Like so many other biopics of musicians from the wrong side of the ring road, this dramatisation of the life of Polish rapper Tomasz Chada wants to find a redemptive moral in the morass of biographical material. The problem is, Chada’s storyline is thin on salvation, given he was an enthusiastic car thief (until prison slowed down his long career in crime), a committed consumer of drugs and alcohol, and an all round toerag to most of the people in his life, including the many women who tried to reform him, and the producer buddy who gave him a big break. Nevertheless, true to his inner good Catholic Polish boy child, he loved his mum and longed for her affection and approval – even though he sort of craps on her, too.

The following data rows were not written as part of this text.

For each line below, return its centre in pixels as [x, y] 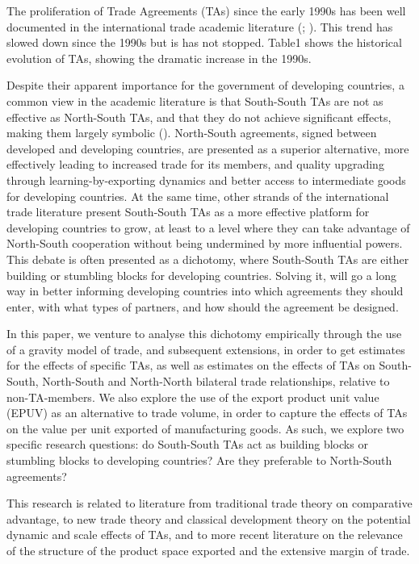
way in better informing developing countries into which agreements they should [205, 291]
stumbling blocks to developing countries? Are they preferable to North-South [199, 460]
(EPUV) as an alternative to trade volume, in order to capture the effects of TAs [207, 413]
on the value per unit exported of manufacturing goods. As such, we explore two [205, 428]
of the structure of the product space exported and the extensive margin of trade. [208, 550]
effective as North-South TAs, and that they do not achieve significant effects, [199, 117]
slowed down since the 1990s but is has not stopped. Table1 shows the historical [204, 42]
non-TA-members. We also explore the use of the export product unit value [193, 397]
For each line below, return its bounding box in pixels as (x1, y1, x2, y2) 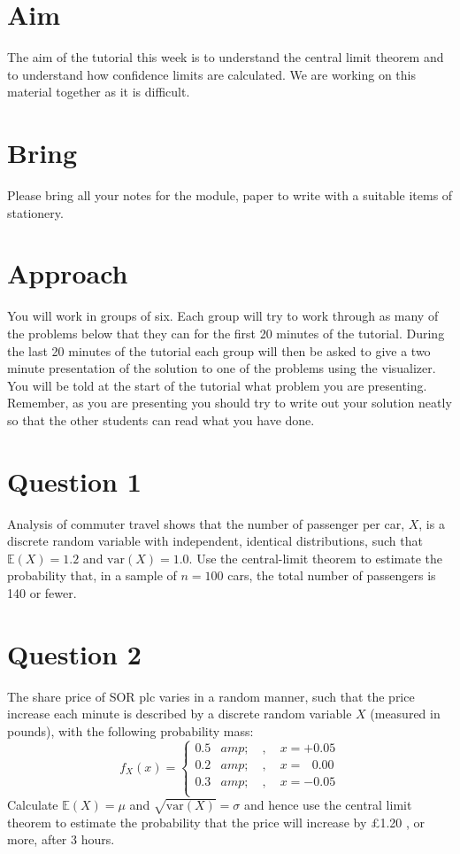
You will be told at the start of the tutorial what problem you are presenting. (7, 376, 427, 394)
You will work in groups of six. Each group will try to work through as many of (7, 307, 439, 325)
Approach (7, 255, 128, 291)
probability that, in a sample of (7, 566, 177, 585)
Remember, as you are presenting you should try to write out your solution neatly (7, 393, 452, 412)
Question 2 (7, 635, 142, 672)
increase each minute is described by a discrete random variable (7, 704, 352, 723)
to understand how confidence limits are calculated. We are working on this (7, 65, 416, 83)
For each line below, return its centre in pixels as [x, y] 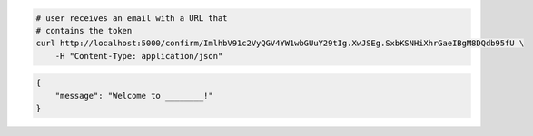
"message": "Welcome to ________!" [134, 96]
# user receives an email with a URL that [132, 18]
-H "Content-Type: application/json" [139, 56]
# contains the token [84, 30]
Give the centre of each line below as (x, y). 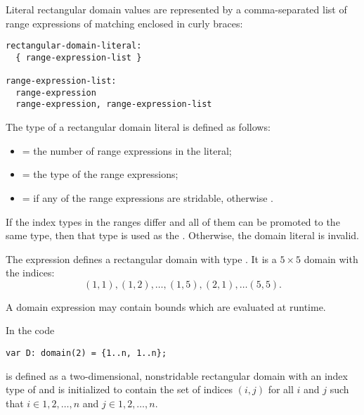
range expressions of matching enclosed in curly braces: (124, 23)
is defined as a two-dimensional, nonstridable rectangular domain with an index (177, 375)
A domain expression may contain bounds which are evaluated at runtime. (166, 306)
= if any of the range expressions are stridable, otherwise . (148, 197)
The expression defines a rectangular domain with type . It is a (141, 258)
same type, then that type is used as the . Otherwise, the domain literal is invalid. (182, 235)
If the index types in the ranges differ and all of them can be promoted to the (173, 221)
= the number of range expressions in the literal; (127, 150)
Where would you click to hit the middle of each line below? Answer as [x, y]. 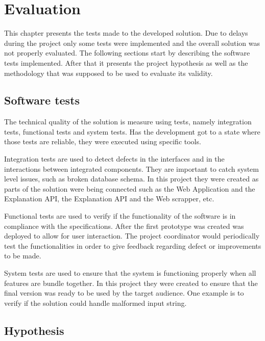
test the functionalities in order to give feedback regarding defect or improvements [133, 245]
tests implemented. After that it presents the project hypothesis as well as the [126, 62]
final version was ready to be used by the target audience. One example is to [124, 293]
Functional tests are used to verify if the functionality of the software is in [120, 216]
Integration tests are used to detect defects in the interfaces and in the [114, 159]
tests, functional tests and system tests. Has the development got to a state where [132, 131]
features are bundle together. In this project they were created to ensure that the [131, 283]
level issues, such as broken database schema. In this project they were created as [131, 179]
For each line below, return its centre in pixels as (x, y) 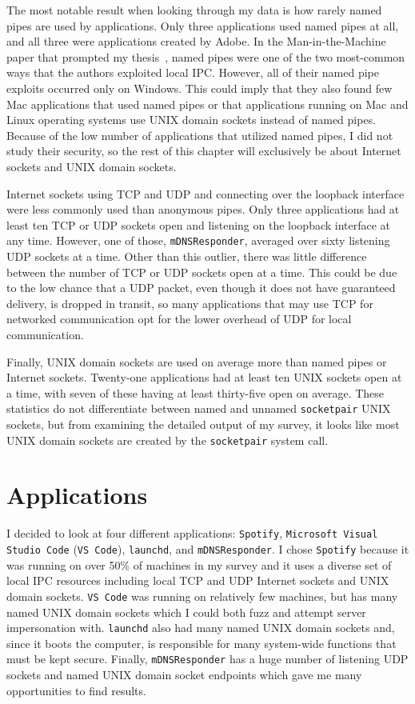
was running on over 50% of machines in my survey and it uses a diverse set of (199, 564)
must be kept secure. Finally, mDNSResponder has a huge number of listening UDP (207, 659)
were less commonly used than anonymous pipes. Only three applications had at (203, 209)
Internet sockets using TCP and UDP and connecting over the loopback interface (206, 193)
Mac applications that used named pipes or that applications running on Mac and (207, 104)
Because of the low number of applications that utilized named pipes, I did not (200, 135)
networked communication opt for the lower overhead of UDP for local (179, 319)
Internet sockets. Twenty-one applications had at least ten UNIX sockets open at (204, 377)
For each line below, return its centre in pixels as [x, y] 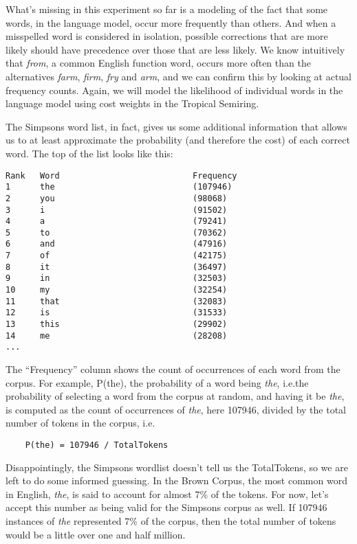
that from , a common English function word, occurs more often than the [158, 63]
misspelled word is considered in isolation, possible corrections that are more [167, 36]
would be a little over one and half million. [96, 534]
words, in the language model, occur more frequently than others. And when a [171, 22]
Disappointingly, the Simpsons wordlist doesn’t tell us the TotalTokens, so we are [177, 467]
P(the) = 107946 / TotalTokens [97, 445]
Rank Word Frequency [121, 175]
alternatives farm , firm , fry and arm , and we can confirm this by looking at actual [179, 76]
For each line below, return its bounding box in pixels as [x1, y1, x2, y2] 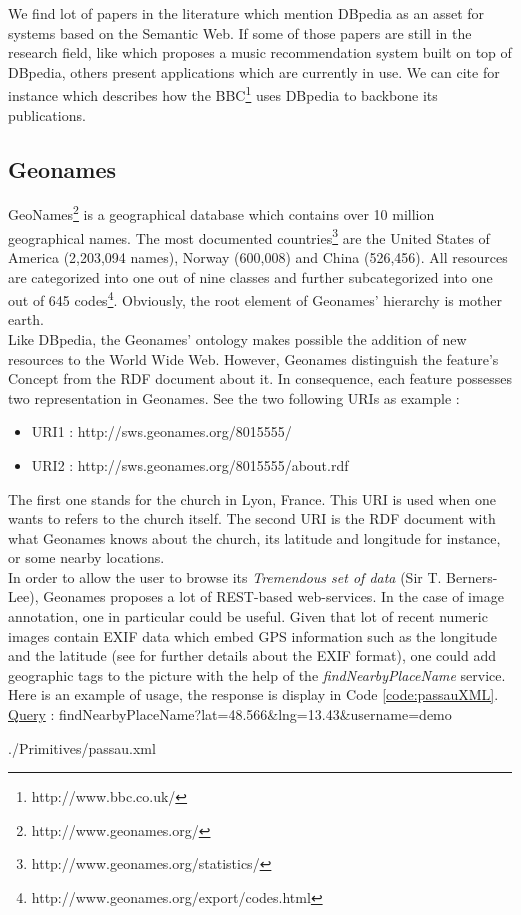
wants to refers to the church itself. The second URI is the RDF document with [8, 508, 496, 529]
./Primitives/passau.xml [8, 737, 156, 758]
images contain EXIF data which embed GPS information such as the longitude [8, 625, 498, 646]
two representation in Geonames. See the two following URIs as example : [8, 387, 460, 408]
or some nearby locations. [8, 547, 165, 568]
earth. [8, 309, 44, 330]
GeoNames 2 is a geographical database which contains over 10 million [8, 201, 435, 225]
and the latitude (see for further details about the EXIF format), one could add [8, 645, 497, 666]
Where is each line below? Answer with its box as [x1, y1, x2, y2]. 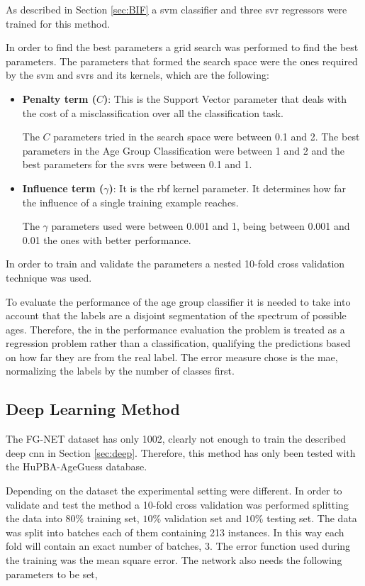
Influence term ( [22, 180, 104, 195]
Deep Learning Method [6, 398, 181, 420]
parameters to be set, [6, 566, 98, 581]
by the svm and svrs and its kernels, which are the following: [6, 67, 269, 82]
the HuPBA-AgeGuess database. [6, 459, 147, 474]
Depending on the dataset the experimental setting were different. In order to [6, 483, 342, 498]
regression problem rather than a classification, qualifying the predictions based [6, 336, 351, 350]
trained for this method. [6, 16, 111, 31]
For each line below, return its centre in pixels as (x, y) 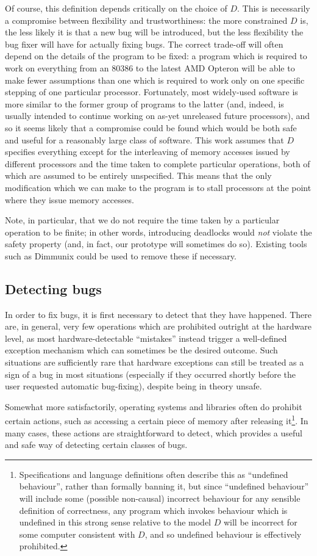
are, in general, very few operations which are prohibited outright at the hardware (158, 326)
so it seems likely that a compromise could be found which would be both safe (151, 127)
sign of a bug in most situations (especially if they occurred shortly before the (151, 374)
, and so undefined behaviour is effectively (223, 534)
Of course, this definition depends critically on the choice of (116, 8)
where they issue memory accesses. (69, 199)
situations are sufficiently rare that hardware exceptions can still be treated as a (155, 362)
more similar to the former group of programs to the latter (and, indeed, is (144, 103)
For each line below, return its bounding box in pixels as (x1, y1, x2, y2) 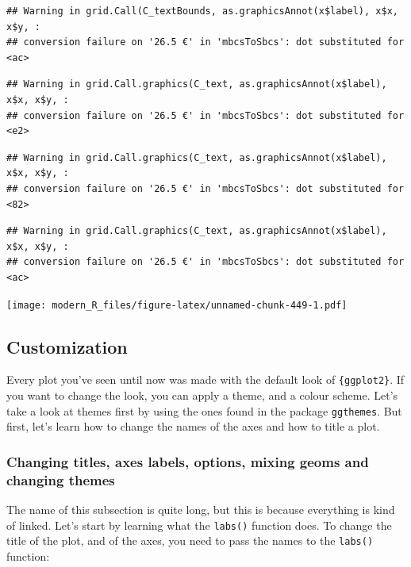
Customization (6, 334, 128, 358)
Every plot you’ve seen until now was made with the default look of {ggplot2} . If (6, 371, 405, 388)
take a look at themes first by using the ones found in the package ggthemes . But (6, 402, 402, 419)
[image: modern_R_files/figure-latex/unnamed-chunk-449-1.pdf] (6, 299, 348, 311)
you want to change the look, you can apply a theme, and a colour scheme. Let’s (6, 387, 398, 404)
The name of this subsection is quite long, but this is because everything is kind (6, 501, 395, 517)
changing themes (6, 469, 115, 489)
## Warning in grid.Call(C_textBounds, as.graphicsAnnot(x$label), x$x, (6, 6, 398, 17)
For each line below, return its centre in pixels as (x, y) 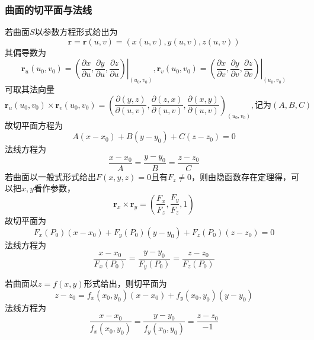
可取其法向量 (30, 89)
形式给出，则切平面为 (125, 283)
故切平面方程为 (34, 125)
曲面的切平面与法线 (49, 9)
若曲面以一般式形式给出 (50, 176)
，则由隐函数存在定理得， (241, 176)
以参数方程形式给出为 (76, 32)
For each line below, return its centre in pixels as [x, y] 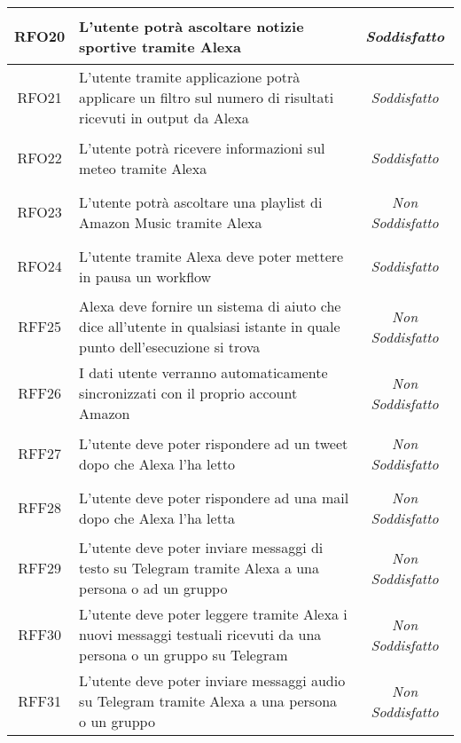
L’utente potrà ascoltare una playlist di [201, 202]
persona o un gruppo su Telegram [184, 655]
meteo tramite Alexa [143, 168]
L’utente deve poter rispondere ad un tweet [214, 443]
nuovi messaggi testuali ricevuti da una [200, 634]
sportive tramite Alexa [160, 46]
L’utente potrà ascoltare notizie [191, 26]
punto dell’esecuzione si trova [170, 347]
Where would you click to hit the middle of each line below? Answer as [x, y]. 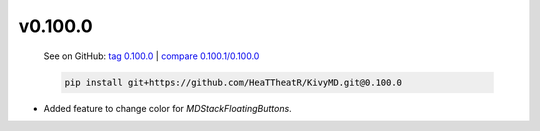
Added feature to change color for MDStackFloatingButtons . [167, 108]
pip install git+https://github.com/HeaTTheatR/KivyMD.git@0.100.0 [233, 82]
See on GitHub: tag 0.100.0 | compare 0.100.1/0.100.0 [151, 56]
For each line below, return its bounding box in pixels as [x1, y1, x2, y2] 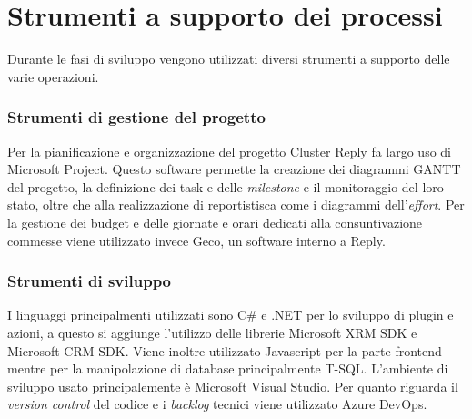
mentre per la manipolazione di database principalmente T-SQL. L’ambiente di [7, 359, 448, 378]
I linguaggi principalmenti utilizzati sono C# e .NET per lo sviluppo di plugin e [7, 305, 454, 324]
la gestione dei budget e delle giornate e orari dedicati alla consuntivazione [7, 212, 423, 231]
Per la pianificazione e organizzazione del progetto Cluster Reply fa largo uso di [7, 141, 452, 160]
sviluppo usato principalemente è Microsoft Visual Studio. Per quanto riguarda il [7, 376, 458, 395]
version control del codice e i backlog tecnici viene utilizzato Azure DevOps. [7, 394, 427, 414]
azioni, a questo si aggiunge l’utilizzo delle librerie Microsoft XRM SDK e [7, 322, 417, 342]
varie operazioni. [7, 66, 99, 86]
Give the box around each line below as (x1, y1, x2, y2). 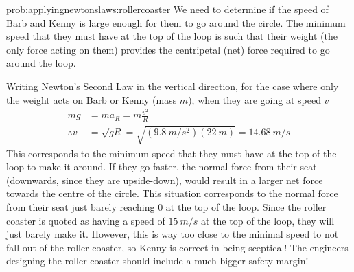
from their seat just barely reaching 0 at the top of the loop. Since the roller (6, 200, 327, 214)
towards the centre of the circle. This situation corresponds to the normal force (6, 186, 338, 201)
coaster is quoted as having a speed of (6, 213, 165, 227)
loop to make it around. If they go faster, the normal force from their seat (6, 159, 317, 174)
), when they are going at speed (188, 92, 321, 106)
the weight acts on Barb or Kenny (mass (6, 92, 177, 106)
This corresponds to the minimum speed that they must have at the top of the (6, 146, 337, 160)
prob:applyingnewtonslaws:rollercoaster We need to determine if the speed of (6, 2, 329, 16)
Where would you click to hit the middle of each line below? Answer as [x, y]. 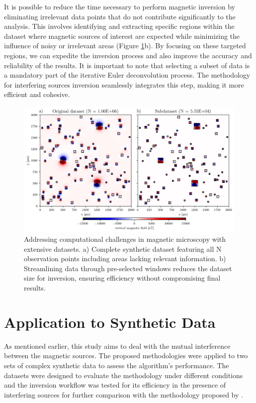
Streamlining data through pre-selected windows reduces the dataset [128, 268]
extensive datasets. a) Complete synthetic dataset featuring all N [123, 249]
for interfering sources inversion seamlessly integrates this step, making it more [124, 84]
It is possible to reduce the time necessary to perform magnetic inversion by [120, 6]
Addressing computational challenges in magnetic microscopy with [125, 239]
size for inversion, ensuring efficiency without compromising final [122, 278]
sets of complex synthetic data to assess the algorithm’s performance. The [117, 365]
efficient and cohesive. [37, 94]
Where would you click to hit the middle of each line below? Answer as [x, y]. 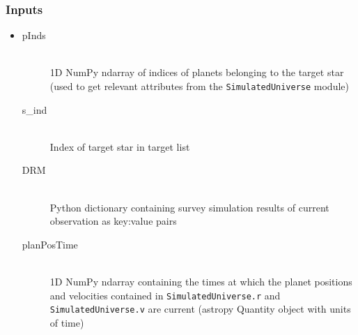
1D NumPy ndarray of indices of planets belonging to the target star [197, 72]
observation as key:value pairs [113, 221]
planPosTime [50, 244]
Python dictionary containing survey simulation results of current [189, 207]
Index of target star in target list [120, 146]
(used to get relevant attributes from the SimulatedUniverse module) [199, 86]
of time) [67, 322]
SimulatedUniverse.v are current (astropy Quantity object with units [200, 309]
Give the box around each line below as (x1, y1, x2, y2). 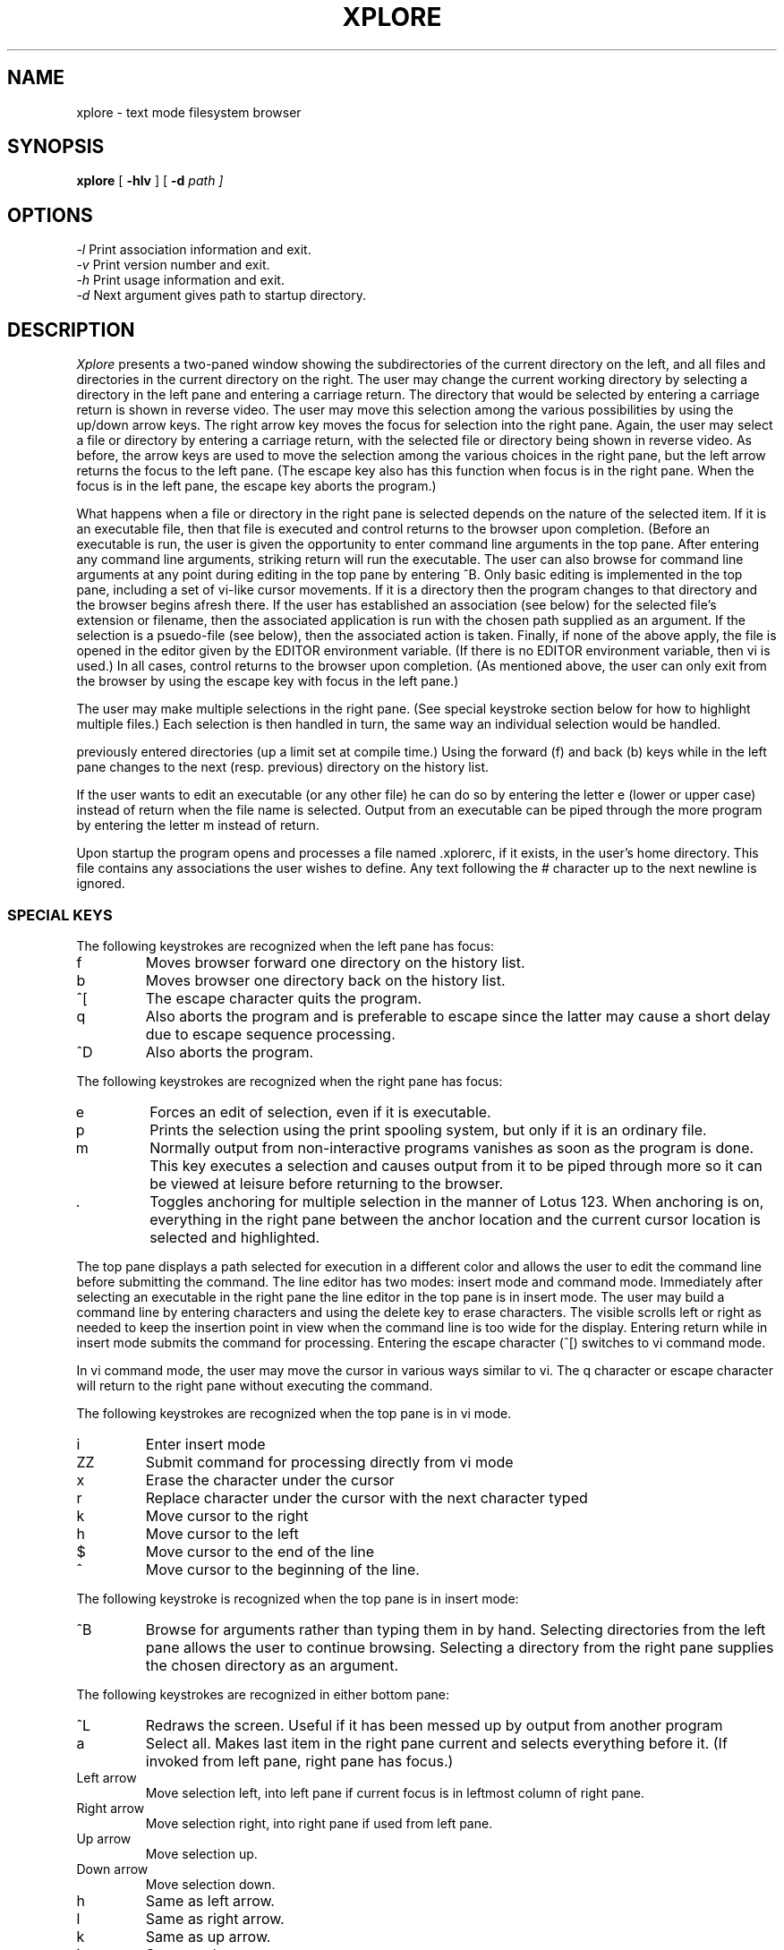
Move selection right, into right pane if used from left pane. (145, 1815, 493, 1831)
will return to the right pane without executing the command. (76, 1377, 433, 1393)
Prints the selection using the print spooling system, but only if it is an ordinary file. (149, 1120, 707, 1139)
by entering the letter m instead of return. (76, 817, 320, 834)
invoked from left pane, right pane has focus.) (145, 1751, 454, 1770)
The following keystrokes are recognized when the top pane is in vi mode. (76, 1405, 512, 1421)
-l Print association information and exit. (76, 242, 311, 258)
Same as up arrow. (145, 1927, 271, 1946)
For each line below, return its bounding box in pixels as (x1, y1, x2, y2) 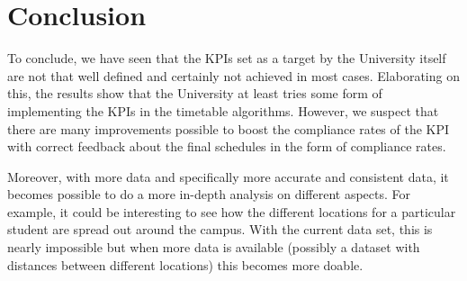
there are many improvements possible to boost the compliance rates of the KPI (7, 119, 450, 138)
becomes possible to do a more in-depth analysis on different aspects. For (7, 185, 411, 204)
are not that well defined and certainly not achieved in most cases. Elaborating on (7, 66, 460, 85)
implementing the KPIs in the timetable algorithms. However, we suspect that (7, 101, 439, 120)
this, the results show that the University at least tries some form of (7, 84, 382, 103)
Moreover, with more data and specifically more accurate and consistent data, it (7, 167, 449, 186)
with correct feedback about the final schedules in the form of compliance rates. (7, 137, 446, 156)
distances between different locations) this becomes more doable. (7, 255, 364, 274)
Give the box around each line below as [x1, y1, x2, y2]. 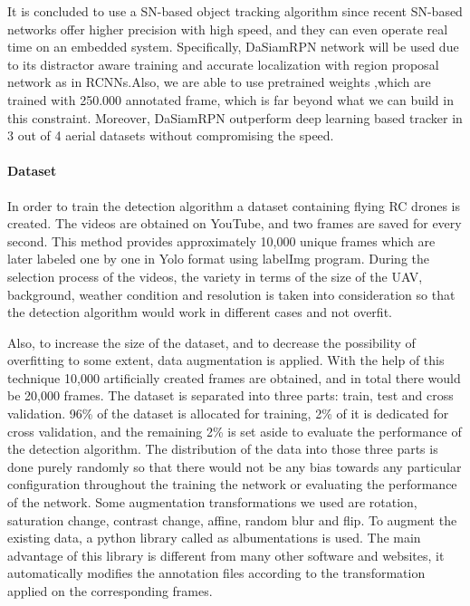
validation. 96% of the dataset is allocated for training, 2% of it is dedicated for [7, 404, 449, 423]
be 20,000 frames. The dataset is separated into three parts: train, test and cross [7, 386, 454, 405]
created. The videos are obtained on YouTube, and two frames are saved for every [7, 214, 462, 233]
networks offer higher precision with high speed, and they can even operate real [7, 19, 448, 38]
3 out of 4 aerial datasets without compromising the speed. [7, 126, 334, 145]
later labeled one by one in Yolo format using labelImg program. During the [7, 249, 430, 268]
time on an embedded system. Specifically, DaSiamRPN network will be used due [7, 37, 459, 56]
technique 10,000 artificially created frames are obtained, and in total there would [7, 368, 461, 387]

He is played by Piotr Witkowski, whose feline eyes, eat-you-up grin and loping gait give Chada a charisma that helps you sort of see the appeal. His gritty raps about the mean streets of Warsaw and his life of crime – the usual fodder for hip-hop dirty realism the world over – are presumably sufficiently impressive in Polish to have won him an audience big enough to warrant this biopic in the first place. But it’s a rocky eight-kilometre road, and the bizarre narrative sleight of hand that the script pulls two thirds in feels like a convoluted way to pony up the redemption hit that audiences crave – one that maybaffle Chada fans who know what happened to their hero.
• Proceder is released in the UK on 29 November.